Mr. Rice first takes issue with the trial court’s decision to grant Ms. Rice sole custody of their son. He asserts that he is better able to support the child financially and to provide the child with a stable home environment. After reviewing the record, we find no basis to second-guess the trial court’s custody decision

A.

Custody and visitation arrangements are among the most important decisions confronting a trial court in a divorce case. Courts must strive to devise custody arrangements that promote the development of the children’s relationship with both parents and interfere as little as possible with post-divorce family decision-making. Aaby v. Strange, 924 S.W.2d 623, 629 (Tenn. 1996); Taylor v. Taylor, 849 S.W.2d 319, 331-32 (Tenn. 1993). The needs of the children are paramount, while the desires of the parents are secondary. Lentz v. Lentz, 717 S.W.2d 876, 877 (Tenn. 1986). Custody should never be used to punish or reward the parents, Turner v. Turner, 919 S.W.2d 340, 346 (Tenn. Ct. App. 1995); Long v. Long, 488 S.W.2d 729, 733 (Tenn. Ct. App. 1972), but rather should promote children’s best interests by placing them in an environment that will best serve their physical and emotional needs. Luke v. Luke, 651 S.W.2d 219, 221 (Tenn. 1983).

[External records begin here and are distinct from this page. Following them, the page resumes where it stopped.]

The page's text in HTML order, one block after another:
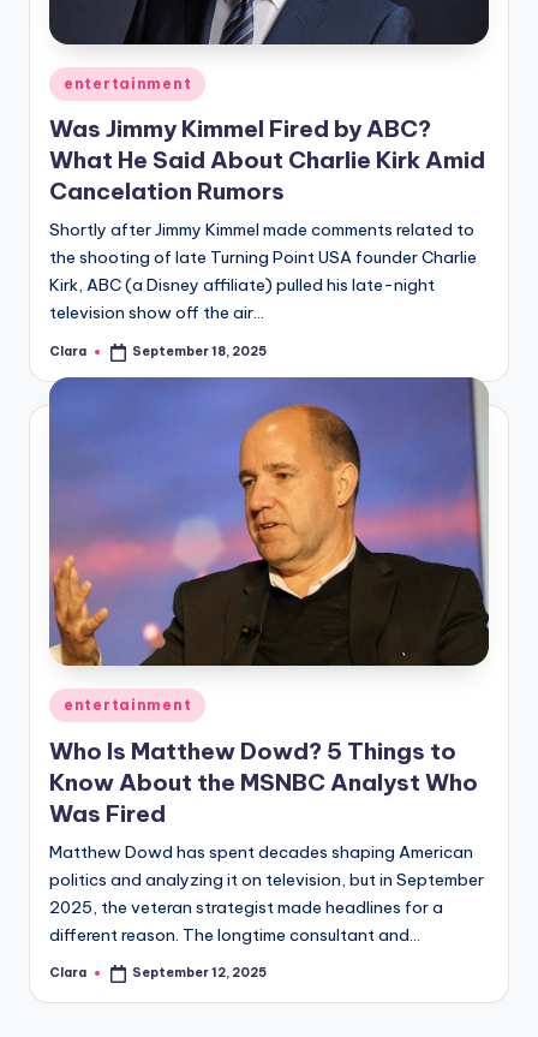
Posted
in
entertainment
Was Jimmy Kimmel Fired by ABC?
What He Said About Charlie Kirk Amid
Cancelation Rumors
Shortly after Jimmy Kimmel made comments related to
the shooting of late Turning Point USA founder Charlie
Kirk, ABC (a Disney affiliate) pulled his late-night
television show off the air…
Posted
Clara September 18, 2025
Posted
in
entertainment
Who Is Matthew Dowd? 5 Things to
Know About the MSNBC Analyst Who
Was Fired
Matthew Dowd has spent decades shaping American
politics and analyzing it on television, but in September
2025, the veteran strategist made headlines for a
different reason. The longtime consultant and…
Posted
Clara September 12, 2025

There are no hard and fast rules for determining which custody and visitation arrangement will best serve a child’s needs. Taylor v. Taylor, 849 S.W.2d at 327; Dantzler v. Dantzler, 665 S.W.2d 385, 387 (Tenn. Ct. App. 1983). The inquiry is factually driven and requires the courts to carefully weigh numerous considerations. Nichols v. Nichols, 792 S.W.2d 713, 716 (Tenn. 1990); Rogero v. Pitt, 759 S.W.2d 109, 112 (Tenn. 1988). The Tennessee General Assembly and the courts

-2- have identified the factors that trial courts should consider. Tenn. Code Ann. § 36-6-106(a) (Supp. 2000); Bah v. Bah, 668 S.W.2d 663, 666 (Tenn. Ct. App. 1983).

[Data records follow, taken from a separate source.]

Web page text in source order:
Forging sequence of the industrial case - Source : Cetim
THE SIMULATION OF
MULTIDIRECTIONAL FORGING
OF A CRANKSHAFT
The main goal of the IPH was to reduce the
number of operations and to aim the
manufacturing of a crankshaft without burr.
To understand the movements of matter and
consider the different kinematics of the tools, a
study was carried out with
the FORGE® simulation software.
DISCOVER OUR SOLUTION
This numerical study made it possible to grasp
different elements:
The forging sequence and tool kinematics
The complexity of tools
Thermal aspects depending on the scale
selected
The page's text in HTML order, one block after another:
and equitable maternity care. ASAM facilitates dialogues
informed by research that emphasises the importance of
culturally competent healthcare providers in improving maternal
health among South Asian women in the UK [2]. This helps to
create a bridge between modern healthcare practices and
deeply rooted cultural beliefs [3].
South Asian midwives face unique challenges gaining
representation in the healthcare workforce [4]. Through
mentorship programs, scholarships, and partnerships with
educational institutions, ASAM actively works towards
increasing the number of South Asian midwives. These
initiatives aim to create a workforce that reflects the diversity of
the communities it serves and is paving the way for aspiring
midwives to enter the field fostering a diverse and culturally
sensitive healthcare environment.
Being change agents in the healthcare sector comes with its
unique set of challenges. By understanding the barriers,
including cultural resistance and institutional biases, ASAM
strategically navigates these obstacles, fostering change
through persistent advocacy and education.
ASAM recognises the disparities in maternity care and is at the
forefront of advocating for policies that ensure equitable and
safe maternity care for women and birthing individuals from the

Courts customarily devise initial custody and visitation arrangements by engaging in a “comparative fitness” analysis which requires them to determine which of the available custodians is comparatively more fit than the other. In re Parsons, 914 S.W.2d 889, 893 (Tenn. Ct. App. 1995); Bah v. Bah, 668 S.W.2d at 666. This “comparative fitness” analysis does not measure the parents against the standard of perfection because the courts are pragmatic enough to understand that perfection in marriage and parenting is as evanescent as it is in life’s other pursuits. Rice v. Rice, 983 S.W.2d 680, 682-83 (Tenn. Ct. App. 1998); Gaskill v. Gaskill, 936 S.W.3d 626, 630 (Tenn. Ct. App. 1996). Rather, the analysis requires the courts to determine which of the parents, in light of their present circumstances, is comparatively more fit to assume and discharge the responsibilities of being a custodial parent.

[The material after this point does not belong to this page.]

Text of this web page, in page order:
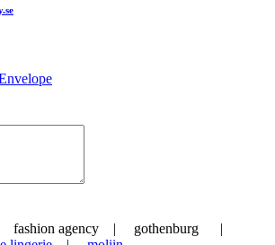
agency | gothenburg |
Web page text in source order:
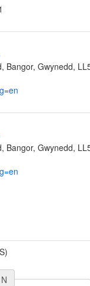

Custody and visitation determinations often hinge on subtle factors, including the parents’ demeanor and credibility during the divorce proceedings themselves. Adelsperger v. Adelsperger, 970 S.W.2d 482, 485 (Tenn. Ct. App. 1997). Accordingly, appellate courts are reluctant to second-guess a trial court’s decisions. Trial courts must be able to exercise broad discretion in these matters, but they still must base their decisions on the proof and upon the appropriate application of the applicable principles of law. D v. K, 917 S.W.2d 682, 685 (Tenn. Ct. App. 1995).